** WORK REQUEST **
Reproduce every line in the listing that contains the word "shade".

** DATASET RECORDS **
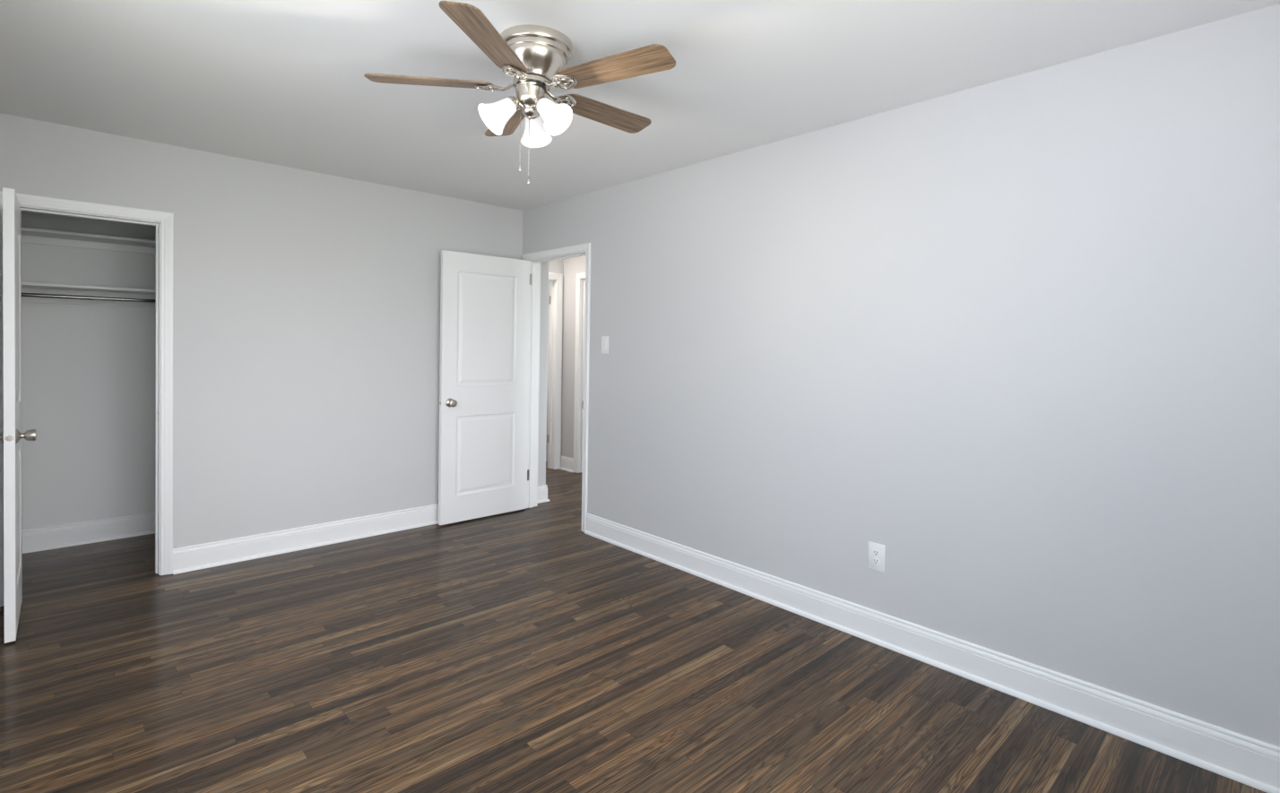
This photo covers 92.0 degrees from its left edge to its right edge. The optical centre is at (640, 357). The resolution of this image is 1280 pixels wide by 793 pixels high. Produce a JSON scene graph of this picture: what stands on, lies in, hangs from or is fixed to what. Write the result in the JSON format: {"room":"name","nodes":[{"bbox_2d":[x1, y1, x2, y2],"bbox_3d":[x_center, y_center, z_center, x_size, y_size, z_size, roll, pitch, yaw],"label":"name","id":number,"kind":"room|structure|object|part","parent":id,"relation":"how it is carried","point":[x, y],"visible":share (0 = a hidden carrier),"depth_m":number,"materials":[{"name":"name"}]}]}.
{"room":"empty bedroom","nodes":[
{"label":"empty bedroom","id":0,"kind":"room"},
{"bbox_2d":[21,211,155,529],"bbox_3d":[-3.268,0.005,3.782,1.390,2.440,0.965,0,1,-43],"label":"wall","id":1,"kind":"structure","parent":0,"point":[88,371],"depth_m":4.03,"materials":[{"name":"gray paint"}]},
{"bbox_2d":[21,281,155,307],"bbox_3d":[-3.431,-0.391,3.957,1.228,0.106,0.304,0,1,-43],"label":"closet shelf","id":2,"kind":"object","parent":1,"relation":"attached to","point":[26,287],"visible":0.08,"depth_m":3.94,"materials":[{"name":"white paint"}]},
{"bbox_2d":[21,292,155,302],"bbox_3d":[-3.359,-0.368,3.879,1.202,0.048,0.048,0,1,-43],"label":"clothes rod","id":3,"kind":"object","parent":2,"relation":"attached to","point":[28,295],"visible":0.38,"depth_m":3.80,"materials":[{"name":"silver metal"}]},
{"bbox_2d":[21,226,155,254],"bbox_3d":[-3.439,-0.735,3.965,1.228,0.063,0.264,0,1,-43],"label":"closet shelf","id":4,"kind":"object","parent":1,"relation":"attached to","point":[29,235],"visible":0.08,"depth_m":3.93,"materials":[{"name":"white paint"}]},
{"bbox_2d":[22,512,155,553],"bbox_3d":[-3.260,1.155,3.774,1.230,0.142,0.885,0,1,-43],"label":"baseboard","id":5,"kind":"structure","parent":1,"relation":"attached to","point":[48,538],"depth_m":4.03,"materials":[{"name":"white paint"}]},
{"bbox_2d":[0,112,522,548],"bbox_3d":[-2.185,0.018,4.049,3.180,2.440,0.120,0,1,-43],"label":"wall","id":6,"kind":"structure","parent":0,"point":[307,304],"depth_m":3.91,"materials":[{"name":"paint"}]},
{"bbox_2d":[0,187,36,643],"bbox_3d":[-2.926,0.251,2.886,0.165,1.974,0.572,0,1,-43],"label":"door","id":7,"kind":"structure","parent":6,"relation":"in","point":[11,436],"depth_m":2.69,"materials":[{"name":"white paint"}]},
{"bbox_3d":[-2.820,0.350,2.698,0.065,0.064,0.064,0,1,-43],"label":"knob","id":8,"kind":"part","parent":7,"relation":"part of","materials":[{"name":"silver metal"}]},
{"bbox_3d":[-2.736,0.352,2.681,0.026,0.026,0.009,0,1,-43],"label":"latch plate","id":9,"kind":"part","parent":7,"relation":"part of","materials":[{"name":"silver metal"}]},
{"bbox_3d":[-2.747,0.350,2.766,0.065,0.064,0.064,0,1,-43],"label":"knob","id":10,"kind":"part","parent":7,"relation":"part of","materials":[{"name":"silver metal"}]},
{"bbox_2d":[0,190,173,606],"bbox_3d":[-2.960,0.208,3.322,0.712,2.055,0.138,0,1,-43],"label":"door frame","id":11,"kind":"structure","parent":6,"relation":"attached to","point":[163,221],"depth_m":3.48,"materials":[{"name":"white paint"}]},
{"bbox_2d":[172,503,438,574],"bbox_3d":[-1.830,1.168,4.317,2.297,0.142,0.027,0,1,-43],"label":"baseboard","id":12,"kind":"structure","parent":6,"relation":"attached to","point":[194,557],"depth_m":3.97,"materials":[{"name":"white paint"}]},
{"bbox_2d":[537,255,585,485],"bbox_3d":[-0.425,0.017,5.604,1.275,2.440,6.240,0,1,-43],"label":"wall","id":13,"kind":"structure","parent":0,"point":[574,265],"depth_m":6.55,"materials":[{"name":"paint"}]},
{"bbox_2d":[537,484,550,503],"bbox_3d":[-1.210,1.153,5.646,0.182,0.142,1.087,0,1,-43],"label":"baseboard","id":14,"kind":"structure","parent":13,"relation":"attached to","point":[542,490],"depth_m":5.28,"materials":[{"name":"white paint"}]},
{"bbox_2d":[546,272,562,469],"bbox_3d":[-1.230,0.152,6.410,0.914,2.106,0.146,0,1,-43],"label":"door frame","id":15,"kind":"structure","parent":13,"relation":"attached to","point":[556,280],"depth_m":6.65,"materials":[{"name":"white paint"}]},
{"bbox_2d":[559,455,573,472],"bbox_3d":[0.520,1.190,5.212,0.027,0.142,4.080,0,1,-43],"label":"baseboard","id":16,"kind":"structure","parent":13,"relation":"attached to","point":[566,463],"depth_m":6.61,"materials":[{"name":"white paint"}]},
{"bbox_2d":[573,272,585,473],"bbox_3d":[-0.334,0.176,6.223,0.138,2.095,0.891,0,1,-43],"label":"door frame","id":17,"kind":"structure","parent":13,"relation":"attached to","point":[580,277],"depth_m":6.48,"materials":[{"name":"white paint"}]},
{"bbox_2d":[580,279,585,472],"bbox_3d":[-0.338,0.206,6.221,0.035,2.018,0.759,0,1,-43],"label":"door","id":18,"kind":"structure","parent":13,"relation":"in","point":[583,280],"depth_m":6.47,"materials":[{"name":"white paint"}]},
{"bbox_2d":[0,461,1266,792],"bbox_3d":[-1.069,1.292,3.791,4.800,0.060,8.240,0,1,-43],"label":"floor","id":19,"kind":"structure","parent":0,"point":[523,651],"depth_m":2.40,"materials":[{"name":"brown wood"}]},
{"bbox_2d":[0,0,1279,210],"bbox_3d":[-1.018,-1.217,3.732,4.800,0.080,8.270,0,1,-43],"label":"ceiling","id":20,"kind":"structure","parent":0,"point":[281,82],"depth_m":2.45,"materials":[{"name":"paint"}]},
{"bbox_2d":[363,0,675,184],"bbox_3d":[-0.360,-0.889,2.222,1.049,0.497,1.100,2,1,29],"label":"ceiling fan","id":21,"kind":"object","parent":20,"relation":"hanging from","point":[537,56],"visible":1,"depth_m":2.16,"materials":[{"name":"brown wood"}]},
{"bbox_3d":[-0.741,-0.980,2.199,0.439,0.006,0.125,1,13,-7],"label":"fan blade","id":22,"kind":"part","parent":21,"relation":"part of","materials":[{"name":"brown wood"}]},
{"bbox_3d":[-0.463,-0.970,1.900,0.125,0.006,0.439,13,3,11],"label":"fan blade","id":23,"kind":"part","parent":21,"relation":"part of","materials":[{"name":"brown wood"}]},
{"bbox_3d":[-0.508,-0.860,2.195,0.134,0.134,0.118,0,1,-43],"label":"lamp shade","id":24,"kind":"part","parent":21,"relation":"part of","materials":[{"name":"white glass"}]},
{"bbox_3d":[-0.543,-0.984,2.556,0.125,0.006,0.439,-12,6,-24],"label":"fan blade","id":25,"kind":"part","parent":21,"relation":"part of","materials":[{"name":"brown wood"}]},
{"bbox_3d":[-0.448,-0.909,2.223,0.073,0.051,0.054,0,1,-43],"label":"lamp arm","id":26,"kind":"part","parent":21,"relation":"part of","materials":[{"name":"silver metal"}]},
{"bbox_3d":[-0.422,-0.823,2.256,0.043,0.221,0.005,2,1,33],"label":"pull chain","id":27,"kind":"part","parent":21,"relation":"part of","materials":[{"name":"silver metal"}]},
{"bbox_3d":[-0.408,-0.803,2.269,0.005,0.261,0.051,1,1,-8],"label":"pull chain","id":28,"kind":"part","parent":21,"relation":"part of","materials":[{"name":"silver metal"}]},
{"bbox_3d":[-0.399,-0.861,2.365,0.127,0.134,0.127,0,1,-43],"label":"lamp shade","id":29,"kind":"part","parent":21,"relation":"part of","materials":[{"name":"white glass"}]},
{"bbox_3d":[-0.358,-0.907,2.219,0.054,0.051,0.071,0,1,-43],"label":"lamp arm","id":30,"kind":"part","parent":21,"relation":"part of","materials":[{"name":"silver metal"}]},
{"bbox_3d":[-0.322,-0.876,2.195,0.050,0.069,0.071,0,1,-43],"label":"bulb","id":31,"kind":"part","parent":21,"relation":"part of","materials":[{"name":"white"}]},
{"bbox_3d":[-0.303,-0.856,2.188,0.118,0.134,0.134,0,1,-43],"label":"lamp shade","id":32,"kind":"part","parent":21,"relation":"part of","materials":[{"name":"white glass"}]},
{"bbox_3d":[-0.142,-0.976,2.478,0.439,0.006,0.125,0,-10,-43],"label":"fan blade","id":33,"kind":"part","parent":21,"relation":"part of","materials":[{"name":"brown wood"}]},
{"bbox_3d":[-0.092,-0.967,2.072,0.439,0.006,0.125,2,-10,29],"label":"fan blade","id":34,"kind":"part","parent":21,"relation":"part of","materials":[{"name":"brown wood"}]},
{"bbox_2d":[522,3,1279,747],"bbox_3d":[-0.275,0.042,4.419,0.120,2.440,8.140,0,1,-43],"label":"wall","id":35,"kind":"structure","parent":0,"point":[1016,339],"depth_m":2.49,"materials":[{"name":"paint"}]},
{"bbox_2d":[522,242,590,532],"bbox_3d":[-0.621,0.209,4.791,0.156,2.074,0.877,0,1,-43],"label":"door frame","id":36,"kind":"structure","parent":35,"relation":"attached to","point":[535,259],"depth_m":5.04,"materials":[{"name":"white paint"}]},
{"bbox_2d":[438,250,529,525],"bbox_3d":[-1.190,0.225,4.762,0.746,2.008,0.165,0,1,-43],"label":"door","id":37,"kind":"structure","parent":36,"relation":"in","point":[485,299],"depth_m":4.73,"materials":[{"name":"white paint"}]},
{"bbox_3d":[-1.376,0.335,4.523,0.064,0.064,0.065,0,1,-43],"label":"knob","id":38,"kind":"part","parent":37,"relation":"part of","materials":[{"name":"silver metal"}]},
{"bbox_3d":[-0.571,0.209,4.838,0.018,2.074,0.877,0,1,-43],"label":"casing","id":39,"kind":"part","parent":36,"relation":"part of","materials":[{"name":"white paint"}]},
{"bbox_2d":[601,336,608,354],"bbox_3d":[-0.244,-0.087,4.289,0.010,0.120,0.075,0,1,-43],"label":"light switch","id":40,"kind":"object","parent":35,"relation":"attached to","point":[604,339],"visible":1,"depth_m":4.28,"materials":[{"name":"white plastic"}]},
{"bbox_2d":[867,541,885,572],"bbox_3d":[1.092,0.922,2.856,0.008,0.125,0.080,0,1,-43],"label":"wall outlet","id":41,"kind":"object","parent":35,"relation":"attached to","point":[876,557],"visible":1,"depth_m":2.85,"materials":[{"name":"white plastic"}]},
{"bbox_2d":[872,557,879,564],"bbox_3d":[1.090,0.942,2.855,0.003,0.028,0.034,0,1,-43],"label":"socket","id":42,"kind":"object","parent":41,"relation":"attached to","point":[875,560],"depth_m":2.86,"materials":[{"name":"grey plastic"}]},
{"bbox_2d":[873,549,880,556],"bbox_3d":[1.091,0.903,2.854,0.003,0.028,0.034,0,1,-43],"label":"socket","id":43,"kind":"object","parent":41,"relation":"attached to","point":[876,552],"depth_m":2.85,"materials":[{"name":"grey plastic"}]},
{"bbox_2d":[584,513,1279,792],"bbox_3d":[0.977,1.240,2.966,0.027,0.142,4.007,0,1,-43],"label":"baseboard","id":44,"kind":"structure","parent":35,"relation":"attached to","point":[1253,763],"depth_m":2.47,"materials":[{"name":"white paint"}]}
]}

** EXERCISE OUTPUT **
{"bbox_3d":[-0.508,-0.860,2.195,0.134,0.134,0.118,0,1,-43],"label":"lamp shade","id":24,"kind":"part","parent":21,"relation":"part of","materials":[{"name":"white glass"}]},
{"bbox_3d":[-0.399,-0.861,2.365,0.127,0.134,0.127,0,1,-43],"label":"lamp shade","id":29,"kind":"part","parent":21,"relation":"part of","materials":[{"name":"white glass"}]},
{"bbox_3d":[-0.303,-0.856,2.188,0.118,0.134,0.134,0,1,-43],"label":"lamp shade","id":32,"kind":"part","parent":21,"relation":"part of","materials":[{"name":"white glass"}]},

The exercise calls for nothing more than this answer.